Artificial Neural Networks in Accelerometer-based Human Activity Recognition

This paper presents a study aimed to assess applicability of artificial neural networks (ANNs) in human activity recognition from simple features derived from accelerometric signals. Secondary goal was to select the most descriptive signal features and sensor locations to be used as inputs to ANNs. Five triaxial accelerometers were attached to human body in the following places: one at back, two at waist laterally and two at both ankles. The set of activities to be recognized was established to include the most often performed actions in home environment. In total 25 subjects performed a set of predefined actions like walking, going up and down the stairs, sitting down and standing up from a chair. Acquired signals were divided into 0.5s time windows by a label defining the action performed. Several statistical signal features were calculated and used to train ANNs. Learning and testing were performed on separate data sets.
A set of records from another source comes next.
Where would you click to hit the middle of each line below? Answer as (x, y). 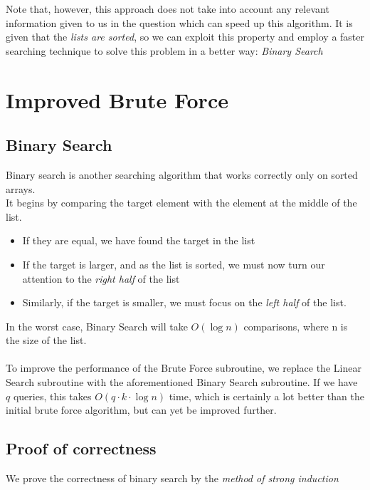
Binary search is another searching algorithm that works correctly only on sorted (182, 174)
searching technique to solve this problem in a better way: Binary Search (164, 50)
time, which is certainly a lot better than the (266, 396)
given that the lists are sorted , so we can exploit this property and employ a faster (185, 37)
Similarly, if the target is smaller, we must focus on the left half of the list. (184, 302)
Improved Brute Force (117, 99)
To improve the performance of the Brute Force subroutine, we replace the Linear (184, 368)
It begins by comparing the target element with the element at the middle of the (181, 203)
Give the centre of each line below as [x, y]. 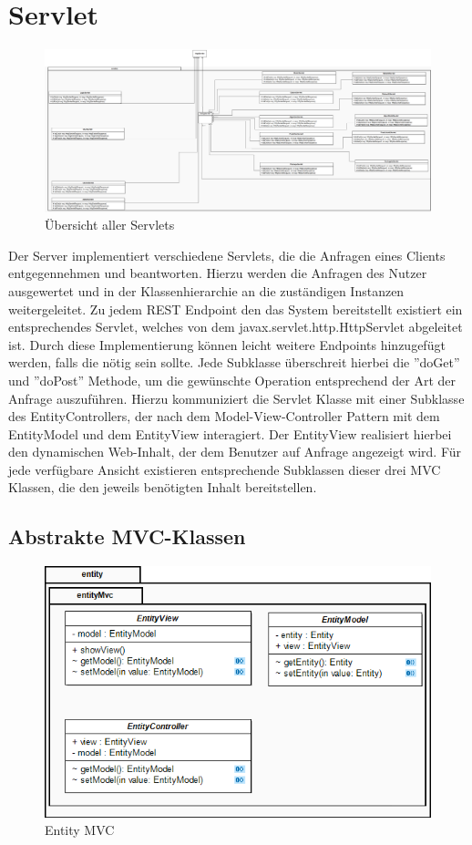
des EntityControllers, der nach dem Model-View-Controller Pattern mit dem [224, 416]
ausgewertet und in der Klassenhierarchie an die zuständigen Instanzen [206, 290]
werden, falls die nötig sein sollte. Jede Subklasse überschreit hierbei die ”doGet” [234, 362]
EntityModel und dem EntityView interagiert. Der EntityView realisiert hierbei [230, 433]
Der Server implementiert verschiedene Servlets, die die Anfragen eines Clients [227, 255]
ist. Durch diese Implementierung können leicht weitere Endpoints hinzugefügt [227, 344]
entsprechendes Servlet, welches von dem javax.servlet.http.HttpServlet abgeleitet [236, 327]
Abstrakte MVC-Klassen [127, 536]

Analysis using Fisher Linear Discriminant showed that despite the fact that some of the calculated values play a significant role in the distinction between similar activities, none of the features or sensors could be omitted in the recognition of the activities considered in the study. Accuracy of 97% has been achieved for discriminating sitting and walking, 89% for standing, 72-75% for walking the stairs. Transient actions like standing up and sitting down have been detected with accuracy 56% and 38%, respectively. Even though there are studies declaring higher accuracy, none of them considered a set of activities analyzed in this research.